Multiply $ \dfrac{2x+14}{x+1} $ by $ \dfrac{x^2-1}{6x^2+42x} $ to get $ \dfrac{ x-1 }{ 3x } $.

Step 1: Factor numerators and denominators.

Step 2: Cancel common factors.

Step 3: Multiply numerators and denominators.

Step 4: Simplify numerator and denominator.

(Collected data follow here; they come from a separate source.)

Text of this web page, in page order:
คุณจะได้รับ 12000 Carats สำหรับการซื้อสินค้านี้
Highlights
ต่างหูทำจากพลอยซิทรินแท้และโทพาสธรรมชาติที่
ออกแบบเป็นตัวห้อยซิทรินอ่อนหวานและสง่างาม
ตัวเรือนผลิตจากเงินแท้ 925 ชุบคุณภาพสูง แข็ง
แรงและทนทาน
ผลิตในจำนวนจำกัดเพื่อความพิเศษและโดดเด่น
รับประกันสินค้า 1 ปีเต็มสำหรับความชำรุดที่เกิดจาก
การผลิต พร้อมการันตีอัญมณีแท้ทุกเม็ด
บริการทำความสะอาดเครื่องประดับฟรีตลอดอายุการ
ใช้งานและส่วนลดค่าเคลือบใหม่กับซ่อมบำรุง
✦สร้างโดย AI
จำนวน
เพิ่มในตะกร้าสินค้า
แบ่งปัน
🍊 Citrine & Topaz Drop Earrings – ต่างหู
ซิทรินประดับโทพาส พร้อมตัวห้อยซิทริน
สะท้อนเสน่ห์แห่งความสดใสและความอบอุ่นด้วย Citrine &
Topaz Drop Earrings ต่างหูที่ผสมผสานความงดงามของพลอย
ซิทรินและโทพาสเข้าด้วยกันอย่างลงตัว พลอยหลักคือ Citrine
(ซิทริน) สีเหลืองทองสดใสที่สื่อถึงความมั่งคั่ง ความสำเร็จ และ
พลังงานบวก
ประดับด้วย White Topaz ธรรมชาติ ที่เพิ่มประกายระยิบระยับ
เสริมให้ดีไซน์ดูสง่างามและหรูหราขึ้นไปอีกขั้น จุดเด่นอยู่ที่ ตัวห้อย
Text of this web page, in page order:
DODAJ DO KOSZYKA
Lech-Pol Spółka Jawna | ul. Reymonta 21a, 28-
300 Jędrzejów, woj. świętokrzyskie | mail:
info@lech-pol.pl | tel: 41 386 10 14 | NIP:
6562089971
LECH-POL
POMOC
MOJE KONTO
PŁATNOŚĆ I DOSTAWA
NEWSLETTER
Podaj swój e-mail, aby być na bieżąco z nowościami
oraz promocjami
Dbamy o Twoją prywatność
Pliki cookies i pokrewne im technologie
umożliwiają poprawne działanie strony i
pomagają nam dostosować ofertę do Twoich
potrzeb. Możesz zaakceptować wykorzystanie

$$ \begin{aligned} \frac{2x+14}{x+1} \cdot \frac{x^2-1}{6x^2+42x} & \xlongequal{\text{Step 1}} \frac{ 1 \cdot \color{blue}{ \left( 2x+14 \right) } }{ 1 \cdot \color{red}{ \left( x+1 \right) } } \cdot \frac{ \left( x-1 \right) \cdot \color{red}{ \left( x+1 \right) } }{ 3x \cdot \color{blue}{ \left( 2x+14 \right) } } = \\[1ex] & \xlongequal{\text{Step 2}} \frac{ 1 }{ 1 } \cdot \frac{ x-1 }{ 3x } \xlongequal{\text{Step 3}} \frac{ 1 \cdot \left( x-1 \right) }{ 1 \cdot 3x } \xlongequal{\text{Step 4}} \frac{ x-1 }{ 3x } \end{aligned} $$